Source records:
"""

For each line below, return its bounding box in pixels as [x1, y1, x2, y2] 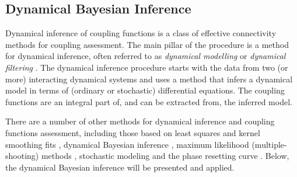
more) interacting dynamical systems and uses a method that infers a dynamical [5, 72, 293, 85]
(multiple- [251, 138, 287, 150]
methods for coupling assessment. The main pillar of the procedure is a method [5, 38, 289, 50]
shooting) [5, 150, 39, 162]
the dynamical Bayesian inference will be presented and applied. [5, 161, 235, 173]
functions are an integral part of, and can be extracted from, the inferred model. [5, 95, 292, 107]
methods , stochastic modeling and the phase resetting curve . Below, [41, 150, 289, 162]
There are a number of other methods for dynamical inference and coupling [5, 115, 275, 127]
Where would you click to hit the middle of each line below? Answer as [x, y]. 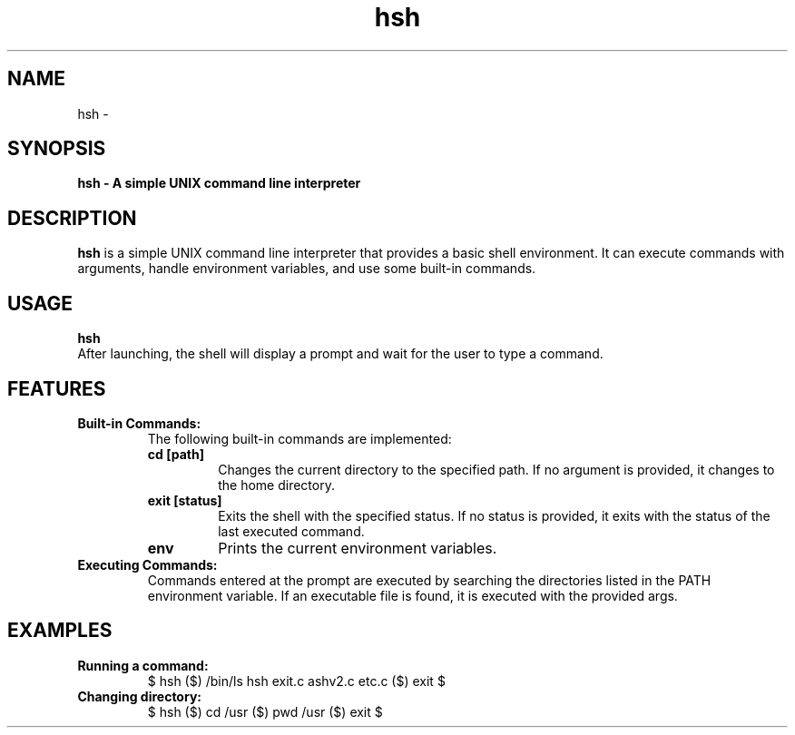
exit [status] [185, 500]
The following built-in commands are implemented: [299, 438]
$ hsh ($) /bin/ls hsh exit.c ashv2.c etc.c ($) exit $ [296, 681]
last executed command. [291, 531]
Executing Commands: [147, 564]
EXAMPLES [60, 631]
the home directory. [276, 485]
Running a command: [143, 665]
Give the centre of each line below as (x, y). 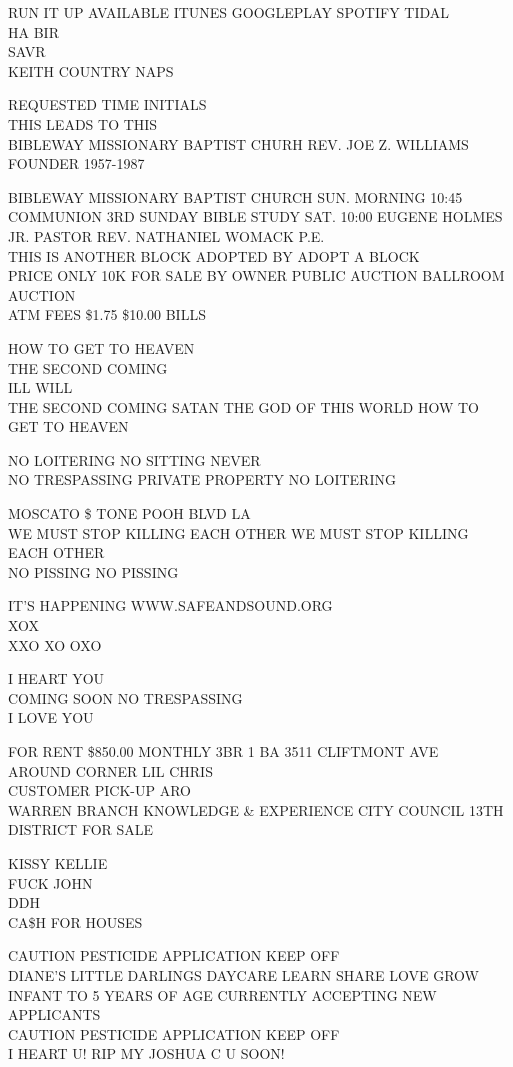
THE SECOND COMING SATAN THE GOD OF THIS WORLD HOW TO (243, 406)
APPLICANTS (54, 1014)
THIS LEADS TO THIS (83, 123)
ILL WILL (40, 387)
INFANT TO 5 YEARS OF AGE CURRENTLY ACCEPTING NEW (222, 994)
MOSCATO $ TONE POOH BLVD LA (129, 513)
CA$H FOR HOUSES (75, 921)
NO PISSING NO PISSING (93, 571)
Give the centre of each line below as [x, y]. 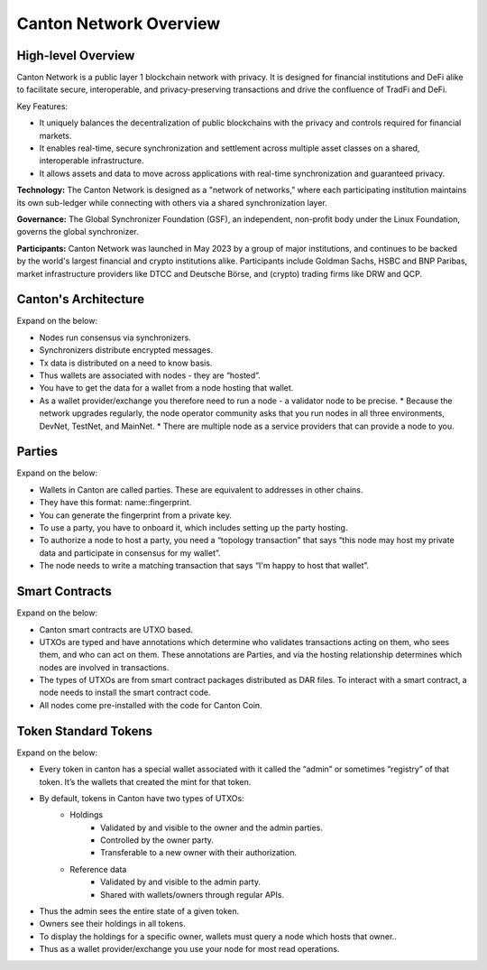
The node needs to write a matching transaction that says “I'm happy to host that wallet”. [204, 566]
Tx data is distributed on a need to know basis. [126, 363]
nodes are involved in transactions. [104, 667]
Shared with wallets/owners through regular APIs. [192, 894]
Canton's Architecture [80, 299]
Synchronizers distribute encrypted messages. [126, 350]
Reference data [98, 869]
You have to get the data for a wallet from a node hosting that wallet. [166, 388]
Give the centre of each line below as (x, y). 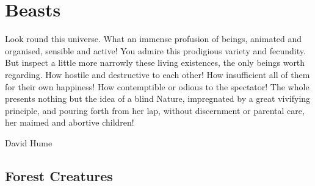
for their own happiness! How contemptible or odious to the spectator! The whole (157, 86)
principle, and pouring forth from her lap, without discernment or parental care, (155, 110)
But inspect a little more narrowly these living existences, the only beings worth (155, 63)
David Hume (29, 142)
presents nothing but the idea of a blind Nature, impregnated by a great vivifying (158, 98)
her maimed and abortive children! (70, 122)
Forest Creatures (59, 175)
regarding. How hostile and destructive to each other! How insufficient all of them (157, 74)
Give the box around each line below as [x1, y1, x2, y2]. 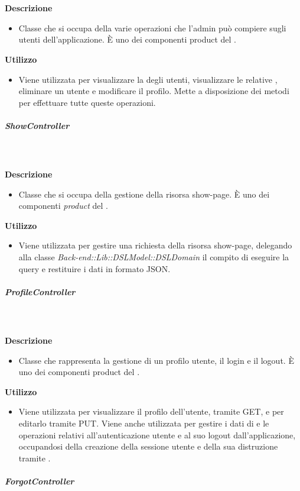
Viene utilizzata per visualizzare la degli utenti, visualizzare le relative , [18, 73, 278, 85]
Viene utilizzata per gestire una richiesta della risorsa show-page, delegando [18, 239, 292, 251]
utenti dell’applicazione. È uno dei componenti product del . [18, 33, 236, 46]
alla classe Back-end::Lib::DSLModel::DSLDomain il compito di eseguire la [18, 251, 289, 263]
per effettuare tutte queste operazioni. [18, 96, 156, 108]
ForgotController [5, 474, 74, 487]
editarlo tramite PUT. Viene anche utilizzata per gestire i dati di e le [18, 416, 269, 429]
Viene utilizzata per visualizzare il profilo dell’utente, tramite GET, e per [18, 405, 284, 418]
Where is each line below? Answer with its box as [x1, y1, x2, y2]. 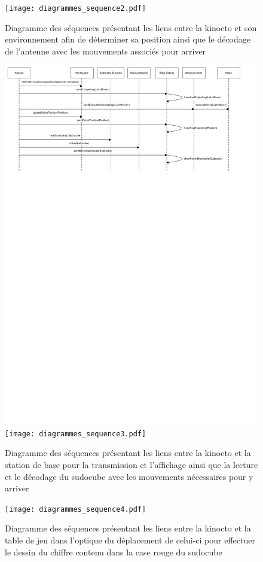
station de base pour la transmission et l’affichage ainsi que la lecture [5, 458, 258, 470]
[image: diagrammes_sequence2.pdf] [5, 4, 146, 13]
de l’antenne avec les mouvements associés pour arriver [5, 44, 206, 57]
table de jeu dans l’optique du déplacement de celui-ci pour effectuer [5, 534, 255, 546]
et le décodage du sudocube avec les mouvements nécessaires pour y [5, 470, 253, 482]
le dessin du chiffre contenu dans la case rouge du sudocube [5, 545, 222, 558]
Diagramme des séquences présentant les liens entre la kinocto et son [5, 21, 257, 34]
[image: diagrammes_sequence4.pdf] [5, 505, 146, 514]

"""

> **EXERCISE DIRECTIONS**
Taking the entries above, extract every line from the one bearing "Give the box" through the one bearing "utenti dell’applicazione. È", exactly, with no pictures.

> **COMPLETED TASK**
Give the box around each line below as [x1, y1, x2, y2]. 
Viene utilizzata per visualizzare la degli utenti, visualizzare le relative , [18, 73, 278, 85]
Viene utilizzata per gestire una richiesta della risorsa show-page, delegando [18, 239, 292, 251]
utenti dell’applicazione. È uno dei componenti product del . [18, 33, 236, 46]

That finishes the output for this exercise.